Sebarkan artikel ini
scraped 1777091659 1

Kabar mengejutkan datang dari ibu kota Italia. Claudio Ranieri, sosok legendaris yang begitu lekat dengan AS Roma, secara resmi telah dicopot dari jabatannya sebagai penasihat senior klub.

Namun, di tengah hiruk pikuk perpisahan yang lazim dalam dunia sepak bola, satu detail kecil justru mencuri perhatian dan memicu berbagai spekulasi. Dalam ucapan selamat tinggalnya, Ranieri sama sekali tidak menyebut nama pelatih Gian Piero Gasperini.

SCROL UNTUK MEMBACA ARTIKEL
Advertisment

Peran Ranieri di AS Roma: Kembali ke Rumah

Claudio Ranieri, yang akrab disapa ‘The Tinkerman’, dikenal dengan karier kepelatihannya yang malang melintang di berbagai klub besar Eropa. Kembali ke Roma sebagai penasihat senior adalah bentuk pengabdian lain bagi klub yang sangat dicintainya.

Ia mengambil peran ini setelah periode singkat melatih Cagliari, membawa pengalaman segudang dan kecintaan mendalam pada Giallorossi.

Sebagai penasihat senior, Ranieri diharapkan dapat memberikan masukan strategis kepada manajemen, staf pelatih, serta membantu menstabilkan suasana internal klub.
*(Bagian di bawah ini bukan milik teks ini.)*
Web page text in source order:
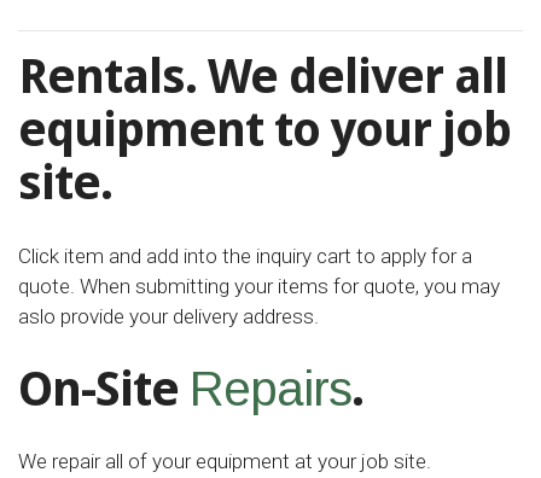
Rentals. We deliver all
equipment to your job
site.
Click item and add into the inquiry cart to apply for a
quote. When submitting your items for quote, you may
aslo provide your delivery address.
On-Site Repairs.
We repair all of your equipment at your job site.
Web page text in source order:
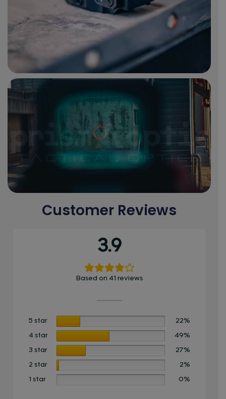
Customer Reviews
3.9
Based on 41 reviews
5 star 22%
4 star 49%
3 star 27%
2 star 2%
1 star 0%
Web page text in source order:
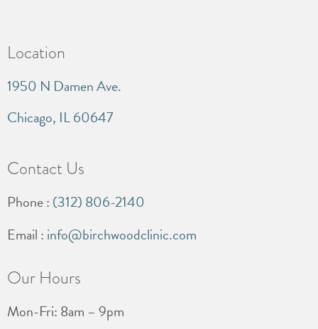
Location
1950 N Damen Ave.
Chicago, IL 60647
Contact Us
Phone : (312) 806-2140
Email : info@birchwoodclinic.com
Our Hours
Mon-Fri: 8am – 9pm
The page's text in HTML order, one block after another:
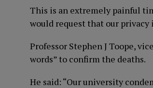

Kehadirannya dipandang sebagai jembatan antara identitas klub yang kaya sejarah dengan visi modernisasi yang dicanangkan kepemilikan baru.

Ranieri dan Roma: Kisah Cinta yang Tak Pernah Padam

Kisah Ranieri dengan AS Roma bukanlah sekadar hubungan profesional biasa. Ia adalah produk asli akademi Roma, pernah membela klub sebagai pemain, dan dua kali menjabat sebagai pelatih kepala.

Momen paling ikonik mungkin saat ia nyaris membawa Roma meraih Scudetto pada musim 2009/2010, sebuah pencapaian heroik yang membuatnya semakin dihormati oleh Romanisti.

Kecintaannya pada seragam merah marun dan kuning khas Roma tak pernah pudar, membuat setiap kembalinya selalu disambut hangat. Oleh karena itu, pencopotannya dari posisi penasihat senior menjadi tanda tanya besar tentang arah klub.

Misteri di Balik Absennya Gasperini: Sebuah Sinyal Tersembunyi?

Inilah inti dari kehebohan yang terjadi. Mengapa seorang Ranieri, yang selalu dikenal sebagai sosok profesional dan santun, mengabaikan nama Gasperini dalam pidato perpisahannya?

Padahal, dalam konteks sepak bola Italia, ucapan terima kasih atau salam perpisahan seringkali mencakup banyak pihak, bahkan yang tidak berhubungan langsung.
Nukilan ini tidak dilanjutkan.